On January 17, Health Ministers from OECD countries will gather in Paris to discuss how healthcare systems can reform to better deal with the challenges and to realize the opportunities of tomorrow. Important milestones are on the agenda including how to tackle ineffective spending in healthcare and how health care systems should adapt to new technologies.
The challenges: an ageing population and the growing burden of chronic conditions such as cancer, diabetes, Alzheimer’s, and cardiovascular disease. Thanks to improvements in living conditions, socio-economic development and medical progress, we live longer than ever before. This is fundamentally a great achievement. However, as people get older, they often live with several chronic diseases at once. Healthcare systems face a dilemma of growing demand and the need to invest for the future, while budgets have been flat or declining following the global financial crisis.
The opportunities: a rapid development of science and technology, including in biomedicine, biotechnology, genomics, and nanotechnology.
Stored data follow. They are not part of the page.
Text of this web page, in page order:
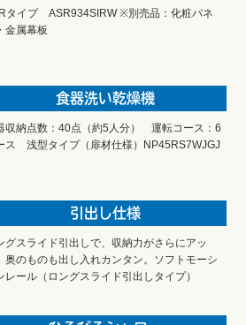
タイプ ASR934SIRW ※別売品：化粧パネ
金属幕板
食器洗い乾燥機
収納点数：40点（約5人分） 運転コース：6
ス 浅型タイプ（扉材仕様）NP45RS7WJGJ
引出し仕様
グスライド引出しで、収納力がさらにアッ
奥のものも出し入れカンタン。ソフトモーシ
レール（ロングスライド引出しタイプ）
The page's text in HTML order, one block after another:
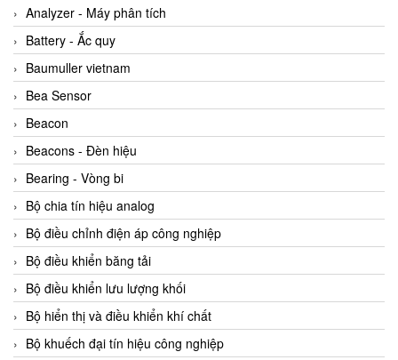
Accepta Vietnam
ACCUMAC Vietnam
AccuWeb Vietnam
Acey
ACOEM Vietnam
ADCA Vietnam
ADFweb Vietnam
Adler Vietnam
Ados Vietnam
Advanced Energy Vietnam
Advantech Vietnam
Agate Vietnam
AGR International Vietnam
Analyzer - Máy phân tích
Battery - Ắc quy
Baumuller vietnam
Bea Sensor
Beacon
Beacons - Đèn hiệu
Bearing - Vòng bi
Bộ chia tín hiệu analog
Bộ điều chỉnh điện áp công nghiệp
Bộ điều khiển băng tải
Bộ điều khiển lưu lượng khối
Bộ hiển thị và điều khiển khí chất
Bộ khuếch đại tín hiệu công nghiệp
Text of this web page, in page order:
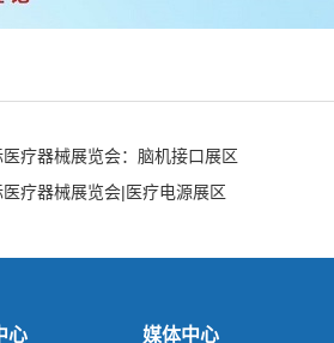
疗器械展览会：脑机接口展区
疗器械展览会|医疗电源展区
心 媒体中心
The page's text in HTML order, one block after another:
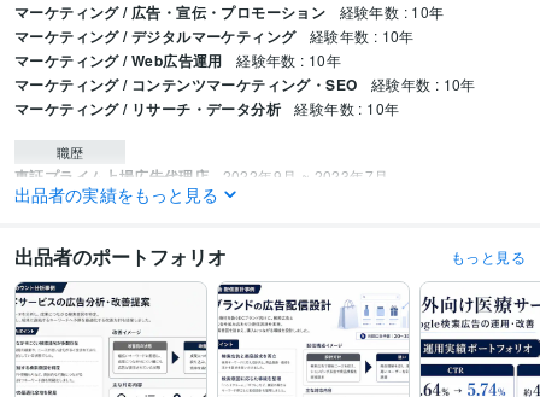
マーケティング / 広告・宣伝・プロモーション 経験年数 : 10年
マーケティング / デジタルマーケティング 経験年数 : 10年
マーケティング / Web広告運用 経験年数 : 10年
マーケティング / コンテンツマーケティング・SEO 経験年数 : 10年
マーケティング / リサーチ・データ分析 経験年数 : 10年
職歴
東証プライム上場広告代理店 2022年9月 ~ 2023年7月
yutori-man（雑記ブログ）
資格・検定
Google広告（旧GoogleAdWords）認定資格 取得年 : 2025年
ITパスポート 取得年 : 2018年
デジタルワークショップ 取得年 : 2016年
ビジネス実務法務検定3級 取得年 : 2018年
出品者の実績をもっと見る
出品者のポートフォリオ もっと見る
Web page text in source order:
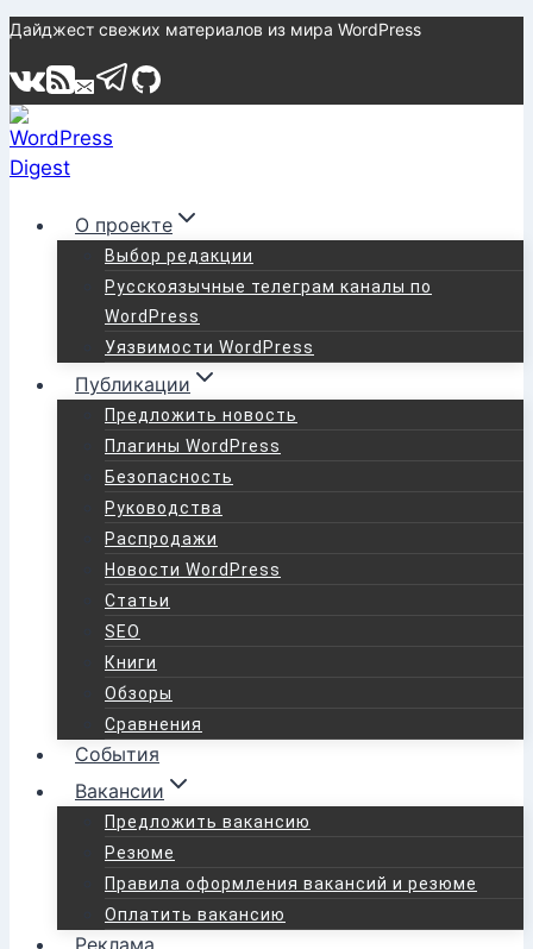
Перейти
содержимому
Дайджест свежих материалов из мира WordPress
О проекте
Выбор редакции
Русскоязычные телеграм каналы по
WordPress
Уязвимости WordPress
Публикации
Предложить новость
Плагины WordPress
Безопасность
Руководства
Распродажи
Новости WordPress
Статьи
SEO
Книги
Обзоры
Сравнения
События
Вакансии
Предложить вакансию
Резюме
Правила оформления вакансий и резюме
Оплатить вакансию
Реклама

We are breaking new ground in ways never seen before. For example, new gene editing techniques and stem cell therapies allow us for the first time to target the root-cause of many diseases. At the same time, we are in the midst of a rapid digitalization in healthcare, including the advent of big data analytics. We are creating the tools that can truly transform how we combat disease, how we deliver healthcare, and how patients manage their own health.
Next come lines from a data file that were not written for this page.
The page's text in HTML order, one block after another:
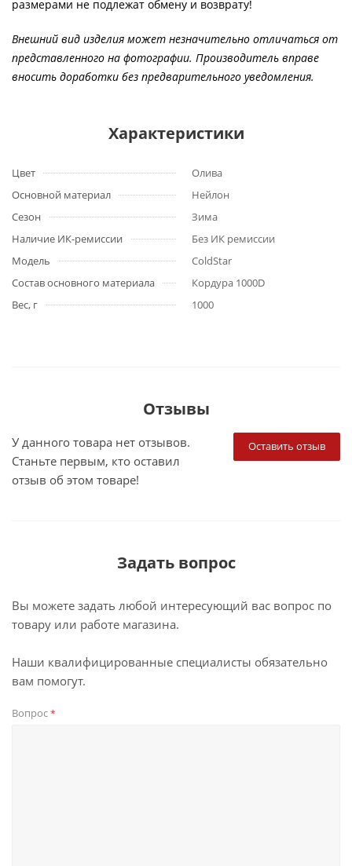
размерами не подлежат обмену и возврату!
Внешний вид изделия может незначительно отличаться от
представленного на фотографии. Производитель вправе
вносить доработки без предварительного уведомления.
Характеристики
Цвет
Олива
Основной материал
Нейлон
Сезон
Зима
Наличие ИК-ремиссии
Без ИК ремиссии
Модель
ColdStar
Состав основного материала
Кордура 1000D
Вес, г
1000
Отзывы
Оставить отзыв
У данного товара нет отзывов.
Станьте первым, кто оставил
отзыв об этом товаре!
Задать вопрос
Вы можете задать любой интересующий вас вопрос по
товару или работе магазина.
Наши квалифицированные специалисты обязательно
вам помогут.
Вопрос*
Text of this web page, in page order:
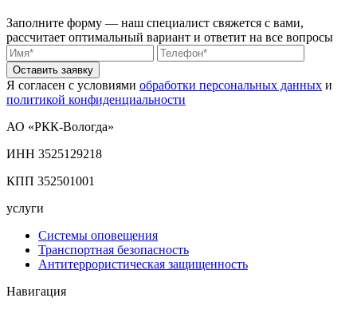
Заполните форму — наш специалист свяжется с вами,
рассчитает оптимальный вариант и ответит на всe вопросы
Оставить заявку
Я согласен с условиями обработки персональных данных и
политикой конфиденциальности
АО «РКК-Вологда»
ИНН 3525129218
КПП 352501001
услуги
Системы оповещения
Транспортная безопасность
Антитеррористическая защищенность
Навигация
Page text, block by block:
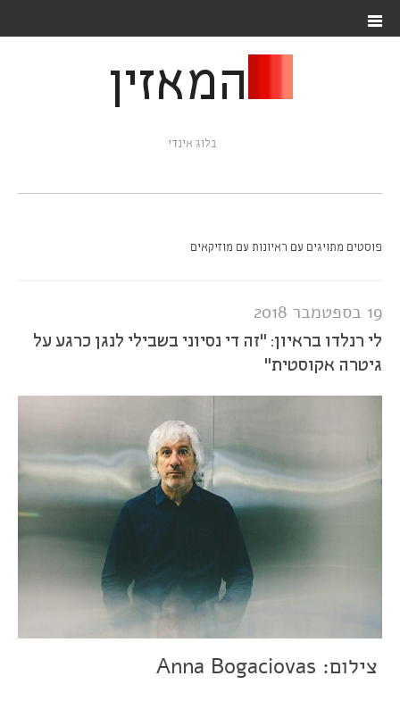
המאזין
בלוג אינדי
פוסטים מתויגים עם ראיונות עם מוזיקאים
19 בספטמבר 2018
לי רנלדו בראיון: "זה די נסיוני בשבילי לנגן כרגע על
גיטרה אקוסטית"
צילום: Anna Bogaciovas

However, sometimes these opportunities are also perceived as threats. Indeed, new technology can be disruptive. It can change the treatment paradigm for major diseases. It can make old technologies and skills obsolete. It can change the relationship between patients and their physicians. It requires funding decisions that often include tough trade-offs. And it may require new ways of paying for healthcare that don’t fit with the current system.
A case in point are the new cell- and gene-therapies that are examples of the cutting edge of current innovation in medicine. By repairing defective genes, or by replacing malfunctioning cells, we might be able to treat diseases such as diabetes, blood cancers, and rare genetic disorders in a much more effective way than today. Perhaps, we will be able to provide cures. But there are challenges. Today, healthcare systems incur the cost for these patients over time – sometimes over the entire lifetime of the patient. Moving to financing a single high-cost intervention upfront can be a problem for healthcare budget holders, even if the intervention creates a long-lasting benefit and savings down the line.
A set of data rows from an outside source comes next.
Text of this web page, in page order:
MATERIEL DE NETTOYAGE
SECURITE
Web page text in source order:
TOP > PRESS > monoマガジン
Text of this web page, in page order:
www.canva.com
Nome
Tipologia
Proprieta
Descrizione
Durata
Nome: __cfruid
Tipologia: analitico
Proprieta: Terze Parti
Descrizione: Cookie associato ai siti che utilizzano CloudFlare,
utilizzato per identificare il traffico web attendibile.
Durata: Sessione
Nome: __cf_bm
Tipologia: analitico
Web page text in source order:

The challenges that arise when new technology causes disruption in established systems are significant and must be addressed. However, when innovation is perceived more as a threat than an opportunity, we have a problem. The answer should never be to reject scientific progress. Instead, we must work together to develop new approaches for realizing the full potential of new technologies.
In this context, three points are particularly important:
– The impact of new technologies should be assessed long before they reach the market through better horizon scanning across technologies – be it medicines, cell- and gene therapies, devices, or digital healthcare tools. With good forecasting, healthcare systems should be able to project how scientific developments will impact patient outcomes, healthcare delivery, and society. The adoption of breakthrough technologies becomes much less disruptive for a system if their impact is understood and their introduction is planned in good time.
– Rather than focusing on the price of individual technologies, we should systematically scrutinize the overall cost of healthcare and ask ourselves how we can deliver the most value to patients for the money we spend. Today, too many resources are wasted on low value care – healthcare interventions that deliver suboptimal results compared to alternatives. This needs to be stopped. The OECD project on reducing waste across the whole spectrum of healthcare is therefore very important, and should be supported by all actors.
– To be able to assess the true value of medicines and other healthcare interventions, we must become better at measuring the actual health outcomes that our healthcare systems deliver. We still focus too much on the various inputs into healthcare – number of doctors, number of pills, or number of screenings. Instead, we should focus on the value these inputs create in terms of better health for patients, savings for the healthcare budgets, and benefits to society as a whole. Patient Reported Outcomes (PROMs) are important to fill in some of the blanks in our understanding of health outcomes, and the proposal to task the OECD to develop cross-country comparisons of PROMs is therefore very welcome. Outcomes measures should be used for improving quality in healthcare, for better resource allocation, and to set incentives. If payment can be tied to the result of a treatment rather than to the production of a healthcare input, it would send a powerful signal to healthcare providers, including private sector players. Our industry is ready to move to a model where we are rewarded not for the number of pills that we sell, but for the actual results achieved in patients. Applying such a model across the whole spectrum of healthcare services would allow us to reduce waste, save lives, and better address the needs of our ageing populations.
Open and transparent stakeholder dialogue is an important enabler to achieve these objectives. The innovative pharmaceutical industry is ready to play its part. The OECD Ministerial is a great opportunity to provide an important stepping-stone for that dialogue and for more effective public-private collaboration going forward.